What possibly rendered it especially amusing was the considering gesture I had made while speaking. I have since found out that this frequently goes with ““sixseven”: I meant it to help convey the action of me speaking my mind.
In order to eliminate it I aim to reference it as often as I can. No approach diminishes a trend like this more effectively than an grown-up striving to get involved.
‘If you give oxygen to it, then it becomes an inferno’
Understanding it assists so that you can avoid just unintentionally stating remarks like “well, there were 6, 7 hundred unemployed people in Germany in 1933”. If the digit pairing is inevitable, having a strong student discipline system and standards on student conduct is advantageous, as you can sanction it as you would any other disturbance, but I rarely had to do that.
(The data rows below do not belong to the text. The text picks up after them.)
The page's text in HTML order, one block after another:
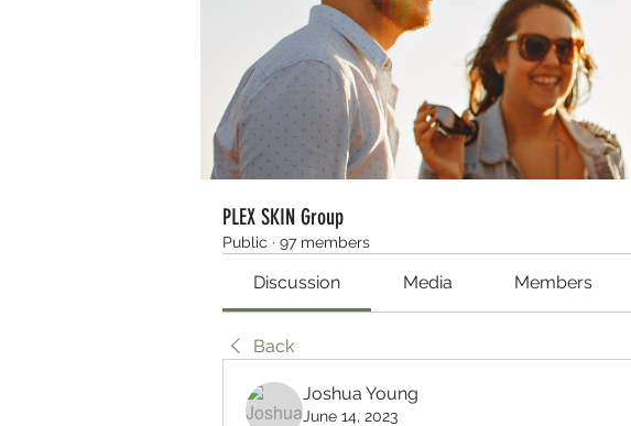
PLEX SKIN Group
Public · 97 members
Discussion Media Members
Back
Joshua Young
June 14, 2023
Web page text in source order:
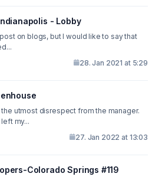
- Lobby
on blogs, but I would like to say that
28. Jan 2021 at 5:29
utmost disrespect from the manager.
left my...
27. Jan 2022 at 13:03
Colorado Springs #119
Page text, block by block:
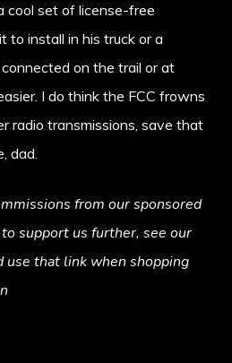
cool set of license-free
to install in his truck or a
on the trail or at
I do think the FCC frowns
radio transmissions, save that
dad.
from our sponsored
support us further, see our
use that link when shopping
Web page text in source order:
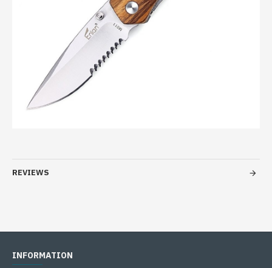
REVIEWS
INFORMATION

Guidelines are necessary, but if pupils embrace what the educational institution is implementing, they will remain better concentrated by the viral phenomena (especially in lesson time).
Concerning six-seven, I haven’t wasted any instructional minutes, except for an periodic eyebrow raise and commenting ““correct, those are digits, good job”. If you give oxygen to it, it transforms into a wildfire. I treat it in the same way I would handle any different interruption.
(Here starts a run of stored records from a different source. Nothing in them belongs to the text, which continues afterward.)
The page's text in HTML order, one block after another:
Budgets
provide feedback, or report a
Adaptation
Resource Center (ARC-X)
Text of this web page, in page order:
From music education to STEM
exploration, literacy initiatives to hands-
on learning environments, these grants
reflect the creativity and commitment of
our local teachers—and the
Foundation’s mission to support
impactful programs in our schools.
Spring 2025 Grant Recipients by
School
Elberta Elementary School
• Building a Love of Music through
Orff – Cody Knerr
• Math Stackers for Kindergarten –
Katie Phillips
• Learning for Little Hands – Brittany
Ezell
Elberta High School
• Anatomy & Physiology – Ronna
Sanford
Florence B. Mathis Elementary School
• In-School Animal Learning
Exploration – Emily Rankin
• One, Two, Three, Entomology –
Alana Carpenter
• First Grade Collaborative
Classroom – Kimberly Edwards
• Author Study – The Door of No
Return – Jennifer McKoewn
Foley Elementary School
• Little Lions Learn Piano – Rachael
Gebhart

Earlier occurred the mathematical meme craze a previous period, and undoubtedly there will emerge a different trend subsequently. That’s children’s behavior. During my own youth, it was doing television personalities impressions (honestly outside the school environment).
Young people are unforeseeable, and I believe it falls to the teacher to respond in a approach that guides them in the direction of the course that will help them where they need to go, which, hopefully, is completing their studies with qualifications as opposed to a disciplinary record a mile long for the employment of random numbers.
‘Students desire belonging to a community’
Students employ it like a unifying phrase in the schoolyard: one says it and the other children answer to indicate they’re part of the same group. It’s like a call-and-response or a stadium slogan – an agreed language they possess. In my view it has any distinct importance to them; they merely recognize it’s a trend to say. Regardless of what the current trend is, they desire to feel part of it.
It’s banned in my classroom, nevertheless – it results in a caution if they shout it out – identical to any additional shouting out is. It’s notably tricky in maths lessons. But my students at primary level are children aged nine to ten, so they’re fairly accepting of the rules, whereas I recognize that at secondary [school] it may be a separate situation.
I have served as a instructor for 15 years, and these phenomena continue for a month or so. This phenomenon will fade away soon – it invariably occurs, especially once their little brothers and sisters begin using it and it ceases to be fashionable. Subsequently they will be engaged with the next thing.
‘Sometimes joining the laughter is necessary’
I first detected it in August, while educating in English language at a foreign language school. It was mainly male students repeating it. I taught teenagers and it was common among the less experienced learners. I had no idea its meaning at the time, but being twenty-four and I realised it was merely a viral phenomenon similar to when I was at school.
The crazes are always shifting. “Skibidi toilet” was a well-known trend at the time when I was at my training school, but it didn’t really occur as often in the classroom. Unlike ““sixseven”, “skibidi toilet” was never written on the board in class, so students were less prepared to embrace it.
I typically overlook it, or periodically I will laugh with them if I unintentionally utter it, attempting to relate to them and recognize that it’s merely pop culture. I believe they merely seek to experience that feeling of community and friendship.